Catrin sighed. “I don’t want to marry Daniel,” she pointed out.
Her father smiled. “You do want his respect.”
“Yes!” She bit her lip. “I don’t like that he thinks I am…stupid.”
Her mother laughed. “Ah, the dilemma of a beautiful woman.” She reached up to the upper shelf of the secretary pulled down a thick volume and handed it to Catrin. “The only weapon, the most powerful weapon you can use, is reading.”
“Reading,” Catrin said, looking down at the dusty leather cover. “Sir Isaac Newton?” She wrinkled her nose. “If I read such books and if I actually understand them, won’t Daniel then think I am too smart?”
“You are already too smart for him,” her mother said firmly. “You are our daughter. He has simply forgotten that.”
Rhys bent and picked up the papers and shuffled them into a ragged pile, that he put on top of the book. “Reading never harmed anyone. Besides, if you are too smart for him, then he will respect you, as you wish.”
“And you will no longer care whether he does or not,” her mother added, the corners of her mouth curling upward.
“That would be a good thing,” Catrin admitted. She pressed her hand against the pile of newsprint. “Have they named the other party in Jenny’s divorce yet?”
“They won’t for a few days,” her father replied, returning to his chair.
“Why not?”
“To give him…whoever he is…time to get his affairs in order,” her mother replied.
Catrin’s lips parted in surprise. “What will they do to him?”
“Adultery is a criminal offense,” Rhys replied, his tone one of a solicitor who had seen far too many crimes in his time. “The very least they will do is arrest him.”
* * * * *
Four Years Ago: The Royal Opera House, Covent Garden, London. March 1863.
Jenny didn’t remember telling the driver where she wanted to go. When the carriage halted, she stirred and looked through the window.
There were a great many people gathered on the wide footpath in front of the big building. She looked up at the grand columns. Why…this was the Opera House! She barely recognized it in broad daylight. Why was she here? She couldn’t remember.
The driver opened the door for her. “I believe the exhibition is on the first floor, Your Grace.”

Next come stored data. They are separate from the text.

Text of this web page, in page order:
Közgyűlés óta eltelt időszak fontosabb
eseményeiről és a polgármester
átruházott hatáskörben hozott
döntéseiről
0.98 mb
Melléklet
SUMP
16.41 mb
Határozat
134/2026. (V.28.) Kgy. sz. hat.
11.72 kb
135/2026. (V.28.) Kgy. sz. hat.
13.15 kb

The antiquities exhibition. Her sluggish mind supplied the necessary information. All of fashionable London had been invited to view a collection of ancient Egyptian statues and jewelry and other finds that had been unearthed from the desert around Cairo. Experts said there might be much more such bounty, within the pyramids themselves, perhaps. Everyone had become very excited by the possibilities and there had been many hysterical articles in the newspapers.

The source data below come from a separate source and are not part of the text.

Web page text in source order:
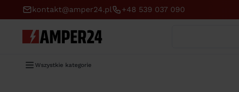
kontakt@amper24.pl +48 539 037 090
Wszystkie kategorie
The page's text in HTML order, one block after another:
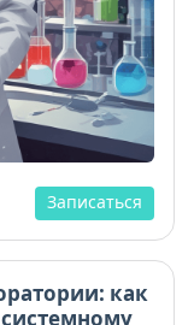
Записаться
как
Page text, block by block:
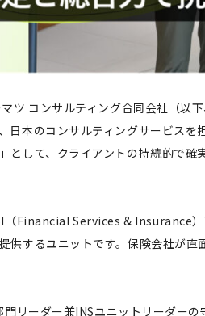
ツ コンサルティング合同会社（以
日本のコンサルティングサービス
として、クライアントの持続的で
（Financial Services & Insurance
供するユニットです。保険会社が
門リーダー兼INSユニットリーダー
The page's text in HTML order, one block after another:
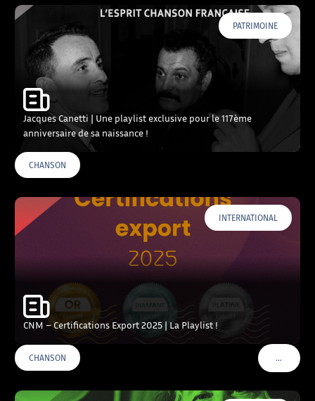
PATRIMOINE
Jacques Canetti | Une playlist exclusive pour le 117ème
anniversaire de sa naissance !
CHANSON
INTERNATIONAL
CNM – Certifications Export 2025 | La Playlist !
CHANSON …VOIR
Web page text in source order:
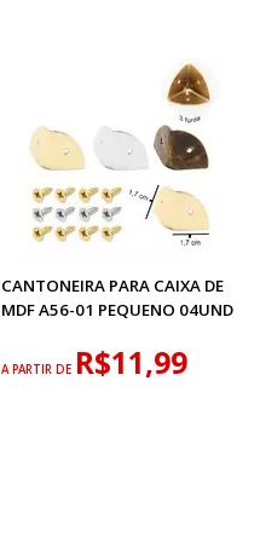
CANTONEIRA PARA CAIXA DE
MDF A56-01 PEQUENO 04UND
A PARTIR DE R$11,99

When Burscough had abruptly insisted they travel to London for the opening of Parliament, Jenny had been pleased to accept her invitation to view the treasure.
She stumbled out of the carriage, barely staying on her feet. There were people in front of her, possibly people she knew, only she could not focus upon their features. Instead, the images of what she had just seen in Saint Pancras flickered through her mind, stealing her attention and her breath.
Jenny was swept up in the tide of people moving into the theater. She recalled the curators had not wanted to hold the display in the British Museum, amongst all the other ordinary antiquities. They wanted to showcase their finds with velvet and swags and a private room with a stout, locking door.
The river of people wound up the stone stairs to the first floor, through the front parlor that she knew well from other nights at the opera. Beyond were the doors into the private salon where the exhibition was housed.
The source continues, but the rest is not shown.